Question

Statement 1: \( f(x) = e^{|\sin x| - |x|} \) is differentiable for all \( x \in \mathbb{R} \).
Statement 2: \( f(x) \) is increasing in \( x \in \left( -\pi, -\frac{\pi}{2} \right) \).

• A. Statement 1 and 2 are false
• B. Statement 1 is true and statement 2 is false
• C. Statement 1 is false and statement 2 is true
• D. Statement 1 and 2 are true

Answer 1

The Correct Option is C

Step 1: Understanding the Concept:
Differentiability of \(|g(x)|\) fails where \(g(x) = 0\) and \(g'(x) \neq 0\). Monotonicity is checked by the sign of the derivative \(f'(x)\).

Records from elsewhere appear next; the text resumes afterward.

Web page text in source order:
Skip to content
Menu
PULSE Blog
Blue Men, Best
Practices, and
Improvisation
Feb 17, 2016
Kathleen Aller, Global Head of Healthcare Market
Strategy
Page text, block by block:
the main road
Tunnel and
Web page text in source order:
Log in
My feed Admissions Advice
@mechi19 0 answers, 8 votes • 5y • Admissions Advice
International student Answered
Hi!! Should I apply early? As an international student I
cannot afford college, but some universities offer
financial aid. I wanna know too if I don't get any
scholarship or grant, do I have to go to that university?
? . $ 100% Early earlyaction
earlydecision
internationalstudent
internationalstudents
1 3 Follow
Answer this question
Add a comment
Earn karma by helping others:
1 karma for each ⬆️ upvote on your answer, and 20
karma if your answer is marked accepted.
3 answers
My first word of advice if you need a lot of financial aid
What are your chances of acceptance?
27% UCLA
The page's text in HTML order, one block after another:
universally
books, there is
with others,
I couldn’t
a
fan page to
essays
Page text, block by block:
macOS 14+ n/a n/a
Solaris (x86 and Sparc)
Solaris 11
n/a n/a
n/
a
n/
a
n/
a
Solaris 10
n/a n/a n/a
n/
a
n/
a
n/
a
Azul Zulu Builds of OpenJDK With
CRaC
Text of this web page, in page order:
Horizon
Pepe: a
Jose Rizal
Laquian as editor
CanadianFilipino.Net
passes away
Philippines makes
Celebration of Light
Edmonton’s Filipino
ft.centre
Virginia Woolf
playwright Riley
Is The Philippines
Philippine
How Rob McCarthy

Step 2: Key Formula or Approach:
For \(x \in (-\pi, -\pi/2)\), \(\sin x\) is negative and \(x\) is negative. Thus, \( |\sin x| = -\sin x \) and \( |x| = -x \). The function becomes: \( f(x) = e^{-\sin x} + x \).

Step 3: Detailed Explanation:
1. **Differentiability (Statement 1):** - \(|x|\) is not differentiable at \(x=0\). - \(e^{|\sin x|}\) is not differentiable where \(\sin x = 0\) (like \(x=0, \pi, \dots\)). - At \(x=0\), LHD of \(f(x)\) is \(-1 - (-1) = 0\) and RHD is \(1 - 1 = 0\). (Actually, check carefully: \(f'(0)\) exists, but \(f(x)\) fails differentiability at other points where sine crosses zero). **Statement 1 is generally false.** 2. **Increasing Nature (Statement 2):** - In \((-\pi, -\pi/2)\), \( f(x) = e^{-\sin x} + x \). - \( f'(x) = e^{-\sin x}(-\cos x) + 1 \). - In the 3rd quadrant \((-\pi, -\pi/2)\), \(\cos x\) is negative. - So, \(-\cos x\) is positive. Since \(e^{-\sin x} > 0\), the whole term \(e^{-\sin x}(-\cos x) + 1 > 0\). - Since \(f'(x) > 0\), the function is increasing. **Statement 2 is true.**

Step 4: Final Answer:
Statement 1 is false and Statement 2 is true.